The area of the rhombus is 48 cm2. Find the area of a quadrilateral whose vertices are the midpoints of the sides of this rhombus.

Let ABCD be the given rhombus, points E, P, K and H – the midpoints of the sides AB, BC, CD and AD, respectively.

Consider triangle ABC: point E is the middle of AB, point P is the middle of BC, which means that EP is the middle line of triangle ABC, EP is parallel to AC and equal to half of it: EP = 1/2 AC, hence AC = 2 * EP.

Similarly, we prove that NC is the midline of the ACD triangle, EH is the midline of the ABD triangle (EH = 1/2 BD, BD = 2 * EH), RK is the midline of the BCD triangle.

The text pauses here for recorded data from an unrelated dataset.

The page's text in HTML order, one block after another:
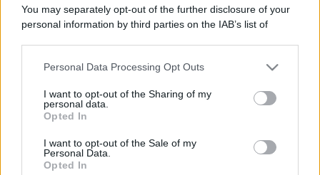
You may separately opt-out of the further disclosure of your
personal information by third parties on the IAB’s list of
This information may also be disclosed by us to third parties
disclose it to other third parties.
Please note that this website/app uses one or more Google
services and may gather and store information including but
not limited to your visit or usage behaviour. You may click to
grant or deny consent to Google and its third-party tags to
Personal Data Processing Opt Outs
I want to opt-out of the Sharing of my
personal data.
Opted In
I want to opt-out of the Sale of my
Personal Data.
Opted In
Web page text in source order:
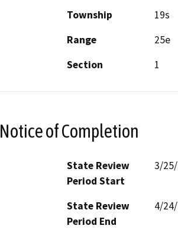
Township
19s
Range
25e
Section
1
Notice of Completion
State Review
Period Start
3/
State Review
Period End
4/
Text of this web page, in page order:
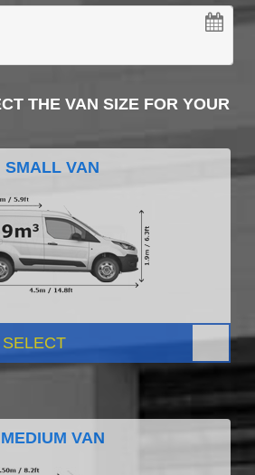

Since EP and NC are parallel to AC, and EH and RK are parallel to BD, and AC is perpendicular to BD, it means that the ERNK quadrangle is a rectangle, its area is equal to Spr = EP * EH.

Since the area of ​​the rhombus is half the product of the diagonals, Sp = 1/2 * AC * BD (Sp = 48 cm², AC = 2 * EP, BD = 2 * EH), we get the equation:

48 = 1/2 * 2 * EP * 2 * EH;

48 = 2 * EP * EH.

EP * EN = 48: 2 = 24.

Answer: the area of ​​the quadrangle is 24 cm².